Os três ataques de tubarão em um período de aproximadamente 15 dias, no Grande Recife, voltaram a acender o alerta sobre os motivos de os acidentes desse tipo serem tão comuns em Pernambuco. Em todo o Estado, foram 77 incidentes com esses animais, desde 1992, quando começaram os registros oficiais. Os especialistas em biologia marinha são unânimes em afirmar que “não há uma causa única” e sim “um conjunto de fatores” que tornam a região mais propensa a essas ocorrências.
De acordo com a pesquisadora Mariana Azevedo, coordenadora do Núcleo de Pesquisa Fábio Hazin, da Universidade Federal Rural de Pernambuco (UFRPE), entre os fatores apontados como “principais” estão: a topografia do litoral pernambucano, com canal profundo perto da costa e antes dos recifes de coral, o que facilita a passagem dos tubarões quando a maré sobe; a escassez de comida, provocada, em grande parte, pela degradação ambiental que atinge os canais para onde os tubarões são atraídos; a construção e ampliação de complexos portuários na região e o crescimento dos índices de esgoto lançados clandestinamente no mar.
Ainda segundo informações do Comitê Estadual de Monitoramento de Incidentes com Tubarões e outros especialistas consultados pela reportagem, a falta de respeito de banhistas e surfistas à sinalização e às orientações dos bombeiros sobre a proibição de práticas esportivas, mergulho e banho nos trechos considerados “críticos” também propicia a ocorrência de ataques.
“A falta de educação ambiental é um fator importante nessa questão e não pode ser deixada de lado. É evidente que é preciso reforçar as medidas de proteção, investir na ampliação e manutenção da sinalização e retomar urgentemente os estudos e pesquisas sobre os tubarões, que estão parados há anos. Mas não podemos deixar de enfatizar que a grande maioria dos ataques acontece em áreas sabidamente críticas, onde já foram registrados ataques, onde em boa parte há sinalização e alerta constante feito por profissionais do Corpo de Bombeiros”, afirma o professor de Biologia Andrey Freire, que tem um canal no YouTube onde compartilha dados, pesquisas e informações sobre tubarões.
Como explicar, continua ele, a insistência de pessoas em entrar no mar, minutos após o ataque da última segunda-feira, “fazendo com que os bombeiros literalmente tivessem que tirar um banhista à força de dentro da água?”
“É preciso investimento do Estado na educação ambiental.
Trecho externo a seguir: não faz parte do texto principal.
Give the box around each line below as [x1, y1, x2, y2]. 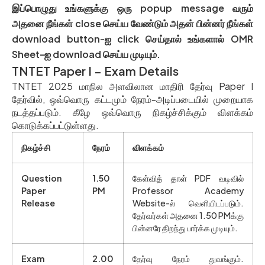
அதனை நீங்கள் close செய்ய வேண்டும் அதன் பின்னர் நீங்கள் [12, 17, 253, 30]
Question [21, 173, 62, 184]
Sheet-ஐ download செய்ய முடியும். [12, 48, 160, 61]
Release [21, 198, 55, 209]
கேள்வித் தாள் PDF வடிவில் [132, 173, 244, 184]
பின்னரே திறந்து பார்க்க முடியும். [132, 222, 238, 234]
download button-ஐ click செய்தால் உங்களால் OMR [12, 33, 253, 46]
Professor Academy [132, 185, 244, 196]
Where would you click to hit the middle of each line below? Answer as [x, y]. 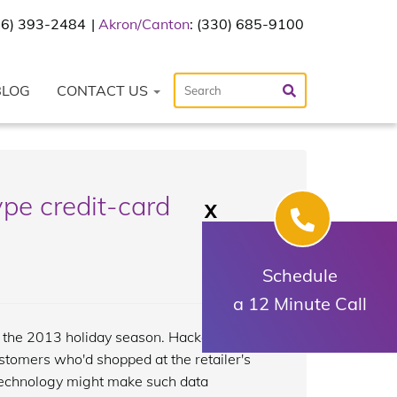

A praia é um dos lazeres preferidos da população. Afinal, é de graça e refresca no calor imenso típico de nossa região. Mas é preciso aproveitar o mar com consciência “
No litoral de Pernambuco, desde o município de Olinda até o Cabo de Santo Agostinho, há 36 quilômetros considerados de risco aos ataques de tubarões. De acordo com a pesquisadora Mariana Azevedo, a topografia da região, especialmente no trecho entre a Praia do Pina, na zona sul do Recife, e a Praia do Paiva, no Cabo, favorece a presença dos tubarões na costa, perto da faixa de areia.
“Existe um canal profundo que fica perto da costa onde os banhistas tomam banho e praticam atividades como o surf, mergulho e outras atividades. Ele fica antes dos recifes de coral. Quando a maré sobe, esses animais conseguem passar por cima dos recifes e acabam ficando presos numa posição confortável para estar indo atrás de alimento e aí os ataques acabam acontecendo”, afirmou.
Foi exatamente nestas condições que aconteceram os três últimos ataques, em Olinda, ao surfista André Luiz Gomes da Silva, e em Piedade, onde foram feridos um adolescente de 14 anos, que perdeu a perna; e a jovem Kaylane Timóteo Freitas, que perdeu parte do braço esquerdo e teve ferimentos nas pernas e na barriga.
Ainda segundo a especialista, a frequência de ataques de tubarão também tem relação com a construção de empreendimentos de grande porte na região costeira de Pernambuco e com a degradação ambiental local, principalmente aterro de áreas de mangue e poluição.
“Os tubarões saem do mar aberto e se aproximem da costa por busca por alimento. Além disso, tubarões costumam ter sua atenção atraída pelo reflexo de dejetos atirados no mar, como sacolas e garrafas plásticas. Ao avistarem esses objetos, eles costumam ir atrás e, muitas vezes, chegam próximo da região com banhistas.”
Desde que os registros de ataques foram iniciados, em 1992, foram contabilizados 77 casos. Deste total 26 vítimas morreram e 51 sobreviveram com sequelas ou amputações. Dos casos, 67 ataques ocorreram em cidades da região metropolitana e outros 10, no Arquipélago de Fernando de Noronha.